• Records to use
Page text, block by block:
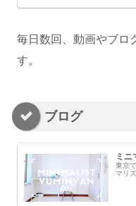
毎日数回、動画やブロ
す。
ブログ
ミニ
東京
マリ
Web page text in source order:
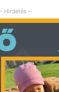
- Hirdetés -
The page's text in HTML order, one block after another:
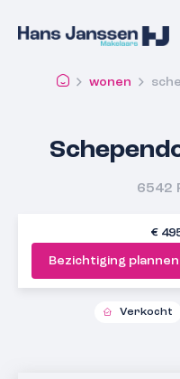
wonen
6542
€
Bezichtiging plannen
Verkocht
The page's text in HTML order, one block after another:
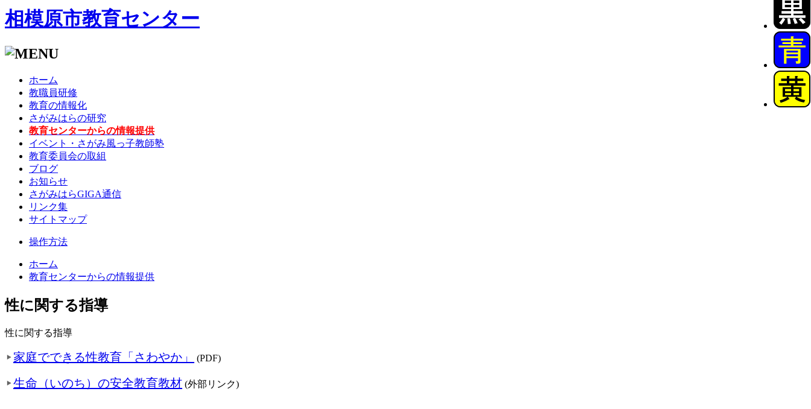
相模原市教育センター
ホーム
教職員研修
教育の情報化
さがみはらの研究
教育センターからの情報提供
イベント・さがみ風っ子教師塾
教育委員会の取組
ブログ
お知らせ
さがみはらGIGA通信
リンク集
サイトマップ
操作方法
ホーム
教育センターからの情報提供
性に関する指導
性に関する指導
家庭でできる性教育「さわやか」 (PDF)
生命（いのち）の安全教育教材 (外部リンク)
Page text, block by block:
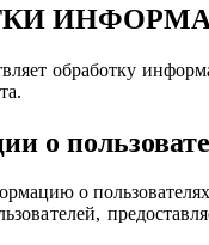
обработку
о
о
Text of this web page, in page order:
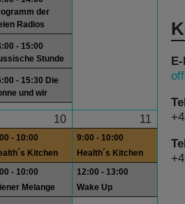
der
Radios
- 15:00
Stunde
- 15:30 Die
und wir
10
- 10:00
Kitchen
- 10:00
Melange
11
9:00 - 10:00
Health´s Kitchen
12:00 - 13:00
Wake Up
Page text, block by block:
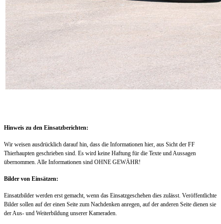
Hinweis zu den Einsatzberichten:
Wir weisen ausdrücklich darauf hin, dass die Informationen hier, aus Sicht der FF
Thierhaupten geschrieben sind. Es wird keine Haftung für die Texte und Aussagen
übernommen. Alle Informationen sind OHNE GEWÄHR!
Bilder von Einsätzen:
Einsatzbilder werden erst gemacht, wenn das Einsatzgeschehen dies zulässt. Veröffentlichte
Bilder sollen auf der einen Seite zum Nachdenken anregen, auf der anderen Seite dienen sie
der Aus- und Weiterbildung unserer Kameraden.
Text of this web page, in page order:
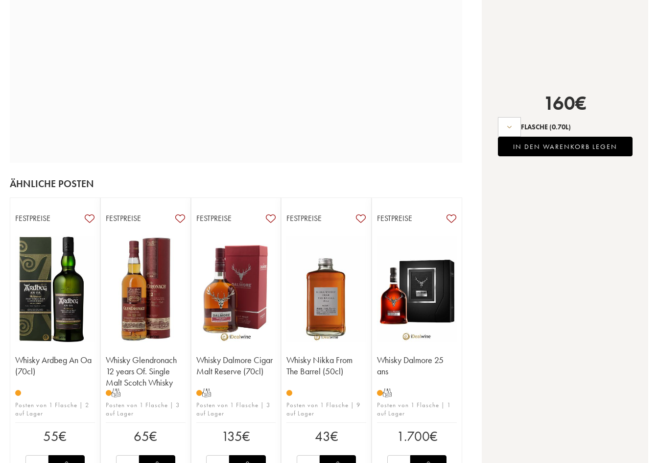
ÄHNLICHE POSTEN
FESTPREISE
Whisky Ardbeg An Oa
(70cl)
Posten von 1 Flasche | 2
auf Lager
55€
FESTPREISE
Whisky Glendronach
12 years Of. Single
Malt Scotch Whisky
T
Posten von 1 Flasche | 3
auf Lager
65€
FESTPREISE
Whisky Dalmore Cigar
Malt Reserve (70cl)
T
Posten von 1 Flasche | 3
auf Lager
135€
FESTPREISE
Whisky Nikka From
The Barrel (50cl)
Posten von 1 Flasche | 9
auf Lager
43€
FESTPREISE
Whisky Dalmore 25
ans
T
Posten von 1 Flasche | 1
auf Lager
1.700€
160€
FLASCHE (0.70L)
IN DEN WARENKORB LEGEN
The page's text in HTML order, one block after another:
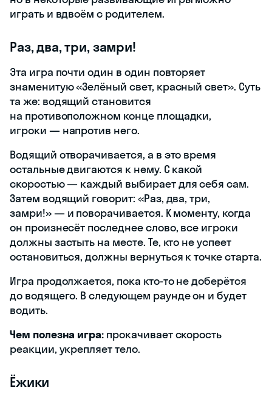
играть и вдвоём с родителем.
Раз, два, три, замри!
Эта игра почти один в один повторяет
знаменитую «Зелёный свет, красный свет». Суть
та же: водящий становится
на противоположном конце площадки,
игроки — напротив него.
Водящий отворачивается, а в это время
остальные двигаются к нему. С какой
скоростью — каждый выбирает для себя сам.
Затем водящий говорит: «Раз, два, три,
замри!» — и поворачивается. К моменту, когда
он произнесёт последнее слово, все игроки
должны застыть на месте. Те, кто не успеет
остановиться, должны вернуться к точке старта.
Игра продолжается, пока кто-то не доберётся
до водящего. В следующем раунде он и будет
водить.
Чем полезна игра: прокачивает скорость
реакции, укрепляет тело.
Ёжики
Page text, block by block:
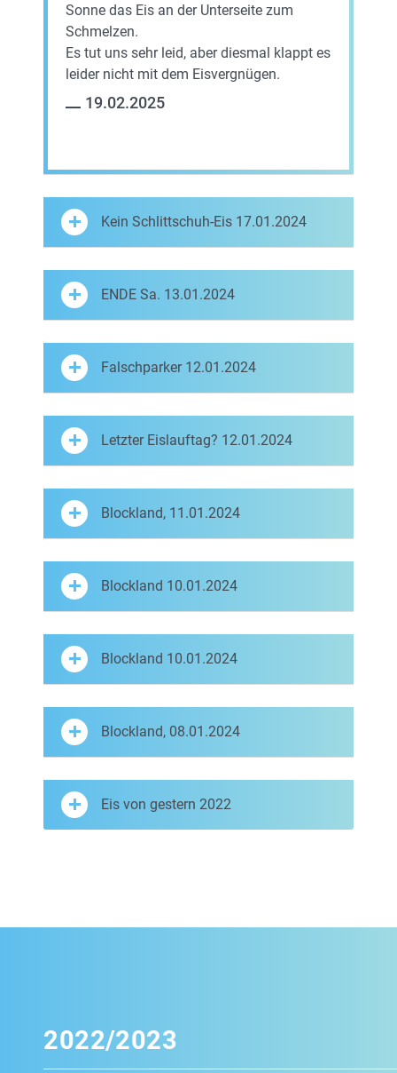
Sonne das Eis an der Unterseite zum
Schmelzen.
Es tut uns sehr leid, aber diesmal klappt es
leider nicht mit dem Eisvergnügen.
19.02.2025
Kein Schlittschuh-Eis 17.01.2024
ENDE Sa. 13.01.2024
Falschparker 12.01.2024
Letzter Eislauftag? 12.01.2024
Blockland, 11.01.2024
Blockland 10.01.2024
Blockland 10.01.2024
Blockland, 08.01.2024
Eis von gestern 2022
2022/2023

• What the task asks
Return each record as written, minus its images.

• Written reply
Page text, block by block:
毎日数回、動画やブロ
す。
ブログ
ミニ
東京
マリ
Web page text in source order:
- Hirdetés -
The page's text in HTML order, one block after another:
wonen
6542
€
Bezichtiging plannen
Verkocht
The page's text in HTML order, one block after another:
相模原市教育センター
ホーム
教職員研修
教育の情報化
さがみはらの研究
教育センターからの情報提供
イベント・さがみ風っ子教師塾
教育委員会の取組
ブログ
お知らせ
さがみはらGIGA通信
リンク集
サイトマップ
操作方法
ホーム
教育センターからの情報提供
性に関する指導
性に関する指導
家庭でできる性教育「さわやか」 (PDF)
生命（いのち）の安全教育教材 (外部リンク)
Page text, block by block:
обработку
о
о
Text of this web page, in page order:
der
Radios
- 15:00
Stunde
- 15:30 Die
und wir
10
- 10:00
Kitchen
- 10:00
Melange
11
9:00 - 10:00
Health´s Kitchen
12:00 - 13:00
Wake Up
Page text, block by block:
Hinweis zu den Einsatzberichten:
Wir weisen ausdrücklich darauf hin, dass die Informationen hier, aus Sicht der FF
Thierhaupten geschrieben sind. Es wird keine Haftung für die Texte und Aussagen
übernommen. Alle Informationen sind OHNE GEWÄHR!
Bilder von Einsätzen:
Einsatzbilder werden erst gemacht, wenn das Einsatzgeschehen dies zulässt. Veröffentlichte
Bilder sollen auf der einen Seite zum Nachdenken anregen, auf der anderen Seite dienen sie
der Aus- und Weiterbildung unserer Kameraden.
Text of this web page, in page order:
ÄHNLICHE POSTEN
FESTPREISE
Whisky Ardbeg An Oa
(70cl)
Posten von 1 Flasche | 2
auf Lager
55€
FESTPREISE
Whisky Glendronach
12 years Of. Single
Malt Scotch Whisky
T
Posten von 1 Flasche | 3
auf Lager
65€
FESTPREISE
Whisky Dalmore Cigar
Malt Reserve (70cl)
T
Posten von 1 Flasche | 3
auf Lager
135€
FESTPREISE
Whisky Nikka From
The Barrel (50cl)
Posten von 1 Flasche | 9
auf Lager
43€
FESTPREISE
Whisky Dalmore 25
ans
T
Posten von 1 Flasche | 1
auf Lager
1.700€
160€
FLASCHE (0.70L)
IN DEN WARENKORB LEGEN
The page's text in HTML order, one block after another:
играть и вдвоём с родителем.
Раз, два, три, замри!
Эта игра почти один в один повторяет
знаменитую «Зелёный свет, красный свет». Суть
та же: водящий становится
на противоположном конце площадки,
игроки — напротив него.
Водящий отворачивается, а в это время
остальные двигаются к нему. С какой
скоростью — каждый выбирает для себя сам.
Затем водящий говорит: «Раз, два, три,
замри!» — и поворачивается. К моменту, когда
он произнесёт последнее слово, все игроки
должны застыть на месте. Те, кто не успеет
остановиться, должны вернуться к точке старта.
Игра продолжается, пока кто-то не доберётся
до водящего. В следующем раунде он и будет
водить.
Чем полезна игра: прокачивает скорость
реакции, укрепляет тело.
Ёжики
Page text, block by block:
Sonne das Eis an der Unterseite zum
Schmelzen.
Es tut uns sehr leid, aber diesmal klappt es
leider nicht mit dem Eisvergnügen.
19.02.2025
Kein Schlittschuh-Eis 17.01.2024
ENDE Sa. 13.01.2024
Falschparker 12.01.2024
Letzter Eislauftag? 12.01.2024
Blockland, 11.01.2024
Blockland 10.01.2024
Blockland 10.01.2024
Blockland, 08.01.2024
Eis von gestern 2022
2022/2023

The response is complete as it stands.